Basic convergence tests

# Worked example: p-series

AP.CALC:
LIM‑7 (EU)
,
LIM‑7.A (LO)
,
LIM‑7.A.7 (EK)
p-series are infinite sums Σ(1/xᵖ) for some positive p. In this video you will see examples of identifying whether a p-series converges or diverges.

## Video transcript

- [Instructor] So we have an infinite series here, one plus one over two to the fifth, plus one over three to the fifth, and we just keep on going forever. We could write this as the sum from n equals one to infinity of one over n to the fifth power, one over n to the fifth power.

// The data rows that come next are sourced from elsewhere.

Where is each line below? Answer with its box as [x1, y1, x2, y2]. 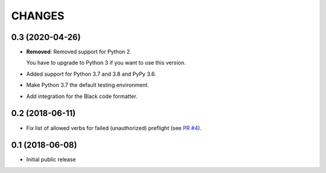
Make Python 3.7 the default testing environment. [26, 82, 149, 89]
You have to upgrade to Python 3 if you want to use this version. [26, 59, 186, 67]
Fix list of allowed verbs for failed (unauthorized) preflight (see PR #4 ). [26, 124, 202, 131]
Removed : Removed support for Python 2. [26, 48, 132, 56]
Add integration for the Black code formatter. [26, 93, 138, 100]
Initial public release [26, 156, 77, 163]
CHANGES [11, 9, 65, 22]
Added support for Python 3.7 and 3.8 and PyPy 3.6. [26, 70, 156, 77]
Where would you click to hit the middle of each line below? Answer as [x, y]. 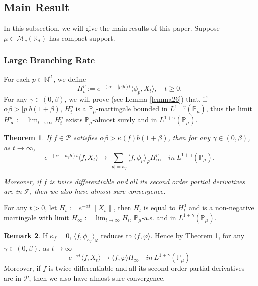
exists [74, 120]
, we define [70, 78]
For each [17, 78]
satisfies [85, 138]
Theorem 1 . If [28, 138]
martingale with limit [37, 217]
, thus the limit [229, 109]
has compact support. [82, 38]
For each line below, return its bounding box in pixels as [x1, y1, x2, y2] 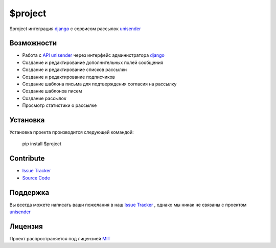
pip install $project [22, 141, 61, 147]
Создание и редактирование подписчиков [22, 74, 115, 80]
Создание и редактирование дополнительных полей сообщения [22, 59, 164, 65]
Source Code [22, 174, 51, 181]
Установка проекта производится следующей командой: [9, 129, 134, 136]
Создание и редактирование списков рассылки [22, 66, 127, 73]
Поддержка [9, 188, 50, 197]
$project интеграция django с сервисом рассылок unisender [9, 26, 141, 32]
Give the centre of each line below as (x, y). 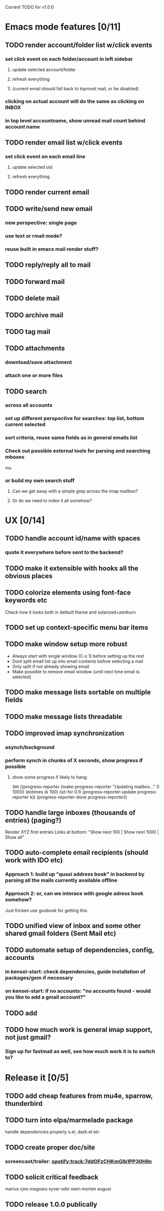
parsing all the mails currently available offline (61, 880)
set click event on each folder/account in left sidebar (69, 59)
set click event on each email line (45, 156)
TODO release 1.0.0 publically (51, 1204)
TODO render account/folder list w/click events (79, 45)
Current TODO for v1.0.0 (29, 7)
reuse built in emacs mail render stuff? (52, 249)
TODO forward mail (35, 282)
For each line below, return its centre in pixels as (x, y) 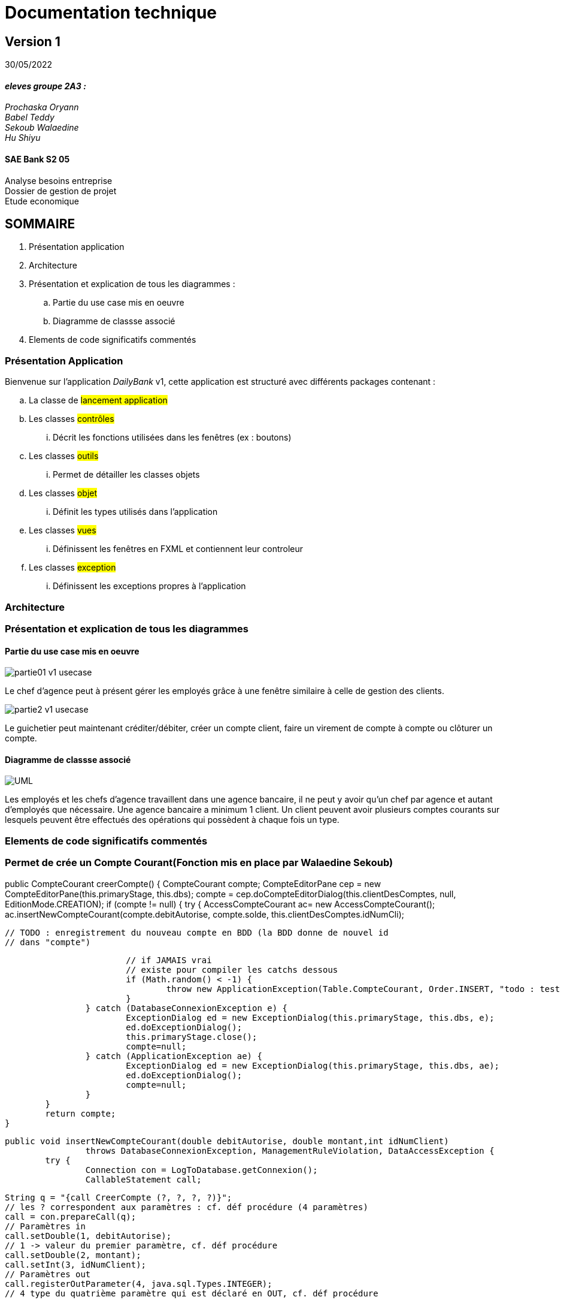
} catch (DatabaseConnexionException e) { (187, 1008)
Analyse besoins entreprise (59, 180)
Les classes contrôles (72, 419)
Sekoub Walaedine (42, 128)
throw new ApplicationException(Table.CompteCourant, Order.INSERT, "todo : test (363, 989)
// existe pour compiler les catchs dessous (232, 969)
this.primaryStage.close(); (192, 1037)
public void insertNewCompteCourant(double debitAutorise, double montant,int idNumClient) (227, 1141)
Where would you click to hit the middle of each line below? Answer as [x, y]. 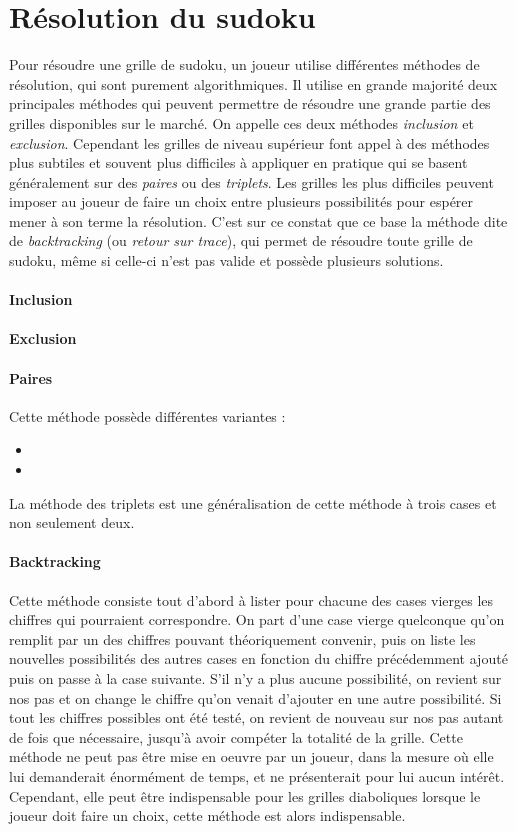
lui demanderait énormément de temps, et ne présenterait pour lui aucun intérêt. [257, 775]
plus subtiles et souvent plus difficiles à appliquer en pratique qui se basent [238, 162]
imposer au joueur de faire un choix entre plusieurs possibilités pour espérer [241, 201]
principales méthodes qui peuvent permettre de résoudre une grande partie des [250, 103]
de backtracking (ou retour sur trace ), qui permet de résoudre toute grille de [241, 240]
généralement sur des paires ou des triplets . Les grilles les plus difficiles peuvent [251, 181]
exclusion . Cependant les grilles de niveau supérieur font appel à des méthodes [249, 142]
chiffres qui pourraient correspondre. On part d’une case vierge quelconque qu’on [257, 619]
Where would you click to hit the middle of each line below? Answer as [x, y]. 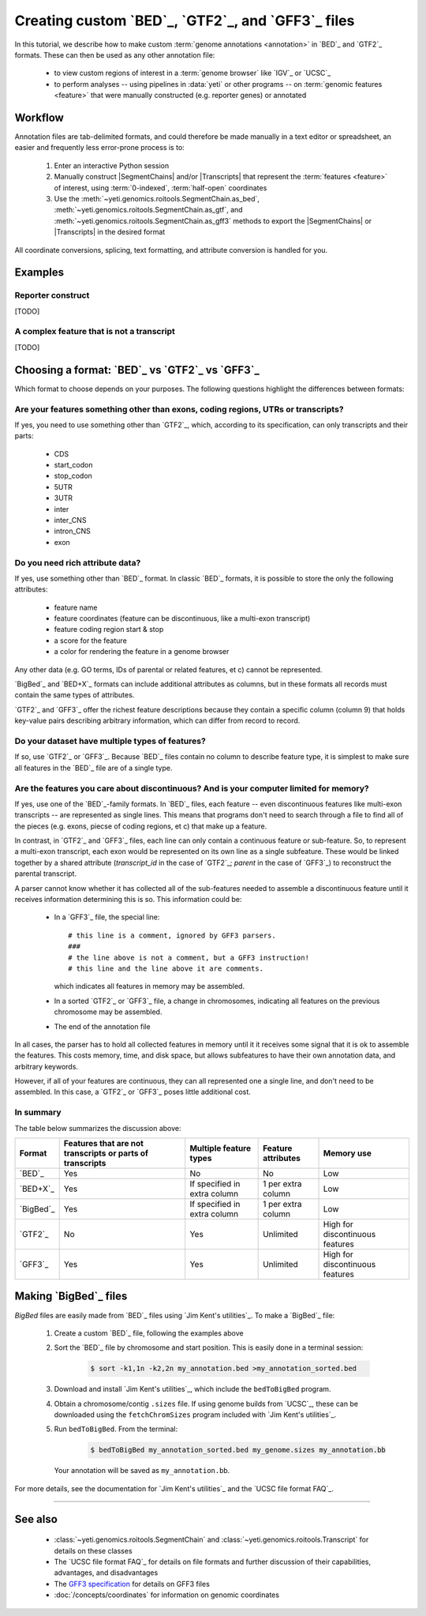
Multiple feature [220, 1148]
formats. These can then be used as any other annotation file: [115, 54]
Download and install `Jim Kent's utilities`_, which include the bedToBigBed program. [192, 1389]
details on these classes [93, 1550]
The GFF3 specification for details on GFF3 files [132, 1584]
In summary [38, 1112]
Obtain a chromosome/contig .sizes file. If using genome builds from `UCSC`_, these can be [206, 1404]
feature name [76, 607]
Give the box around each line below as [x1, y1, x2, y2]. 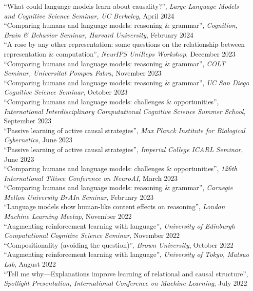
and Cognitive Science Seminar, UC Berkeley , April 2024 [4, 10, 175, 20]
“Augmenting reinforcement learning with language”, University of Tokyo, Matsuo [4, 249, 249, 259]
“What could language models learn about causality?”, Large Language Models [4, 1, 239, 11]
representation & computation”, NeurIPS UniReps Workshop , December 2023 [4, 48, 236, 58]
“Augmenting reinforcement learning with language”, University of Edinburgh [4, 220, 235, 231]
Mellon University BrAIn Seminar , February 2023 [4, 192, 154, 202]
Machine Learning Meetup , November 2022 [4, 211, 132, 221]
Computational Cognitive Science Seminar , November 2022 [4, 230, 180, 240]
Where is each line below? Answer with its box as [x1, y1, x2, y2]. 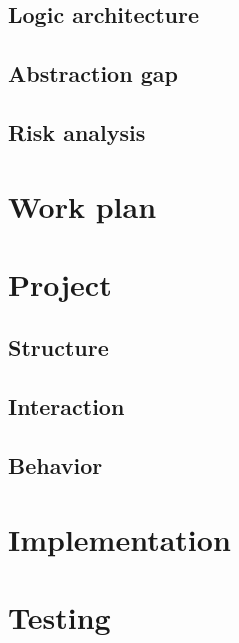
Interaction [8, 391, 125, 422]
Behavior [8, 450, 103, 481]
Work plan [8, 185, 157, 226]
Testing [8, 597, 111, 637]
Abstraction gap [8, 58, 178, 89]
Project [8, 263, 112, 304]
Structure [8, 332, 109, 363]
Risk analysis [8, 116, 146, 147]
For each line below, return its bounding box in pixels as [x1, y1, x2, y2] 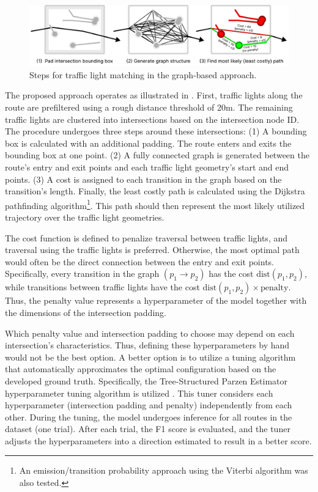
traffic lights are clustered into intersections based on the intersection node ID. [5, 112, 300, 125]
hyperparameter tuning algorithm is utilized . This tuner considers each [5, 386, 273, 399]
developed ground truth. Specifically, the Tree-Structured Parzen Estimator [5, 374, 288, 387]
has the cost [209, 267, 254, 280]
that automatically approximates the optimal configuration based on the [5, 362, 276, 375]
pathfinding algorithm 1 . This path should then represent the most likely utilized [5, 197, 305, 211]
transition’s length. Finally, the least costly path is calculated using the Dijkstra [5, 185, 305, 197]
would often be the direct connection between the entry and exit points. [5, 255, 274, 268]
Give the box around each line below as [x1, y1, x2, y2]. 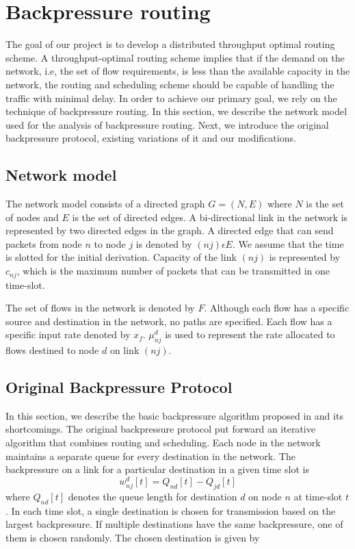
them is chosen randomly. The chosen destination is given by [5, 530, 260, 544]
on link [109, 343, 140, 357]
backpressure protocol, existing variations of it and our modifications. [5, 131, 296, 145]
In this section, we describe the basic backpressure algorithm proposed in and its [5, 408, 343, 422]
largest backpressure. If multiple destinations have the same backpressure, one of [5, 517, 343, 531]
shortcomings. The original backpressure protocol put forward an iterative [5, 422, 315, 436]
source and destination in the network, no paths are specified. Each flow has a [5, 314, 332, 328]
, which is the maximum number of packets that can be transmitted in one [16, 264, 330, 278]
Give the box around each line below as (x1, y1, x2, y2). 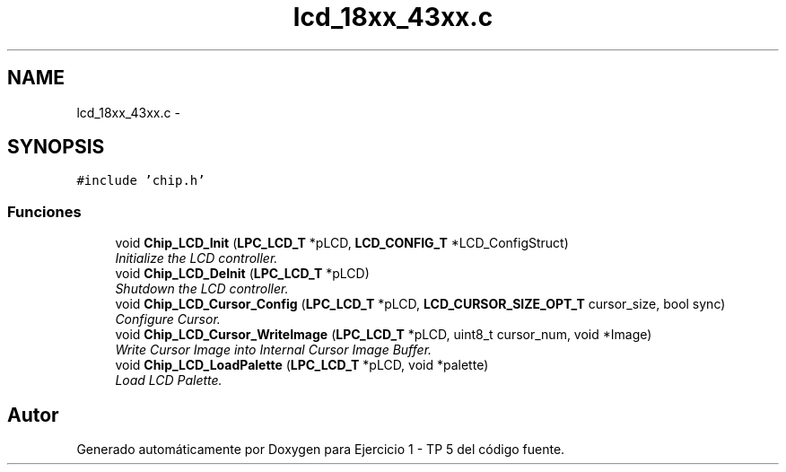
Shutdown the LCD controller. (115, 281, 289, 297)
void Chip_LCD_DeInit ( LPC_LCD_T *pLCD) (115, 266, 370, 282)
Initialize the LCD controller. (115, 250, 278, 267)
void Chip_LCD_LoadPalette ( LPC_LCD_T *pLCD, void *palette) (115, 357, 489, 373)
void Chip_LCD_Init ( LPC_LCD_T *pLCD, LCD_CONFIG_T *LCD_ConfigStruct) (115, 235, 569, 251)
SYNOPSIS (7, 135, 105, 159)
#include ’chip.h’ (76, 173, 205, 188)
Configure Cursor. (115, 311, 221, 328)

And now you might recognize, notice, when n is equal to one, this is one over one to the fifth, that's that over there, and we could keep on going. Now you might immediately recognize this as a p-series, and a p-series has the general form of the sum, going from n equals one to infinity, of one over n to the p, where p is a positive value. So in this particular case, our p, for this p-series, is equal to five. P is equal to five. Now you might already recognize, under which conditions for a p-series does it converge or diverge? It's going to converge. It's going to converge when your p is greater than one, which is clearly the case in this scenario right over here. Our p is clearly greater than one. We would diverge, we would diverge if our p is greater than zero and less than or equal, or less than or equal to one. This would be a divergent. So if this was like .9 here, or if this was a, you know, 3/4, then we would be diverging. So at least for this one, we are convergent. Let's do another one of these. All right. So here, you might again recognize this as a p-series. Let me rewrite this infinite sum. So this is the sum from n equals one to infinity of one over, let's see, we have a square root of two, a square root of three. So you could do this as two to the 1/2, three to the 1/2, four to the 1/2. So it's one over n to the 1/2. Notice, this is when n is equal to one. One over one to the 1/2 is one. One over two to the 1/2, well, that's this right over here. And we keep on going on and on and on. Well, in this case, we still have a p-series. We have one over n to some power, and that power is positive. But notice, in this case, our p falls between zero and one. So 1/2 is our p. So p for our p-series is equal to 1/2, and that's between zero and one. Remember, we're divergent, divergent, when our p is greater than zero and less than or equal to one, which was clearly the case right over here. So this is going to be divergent.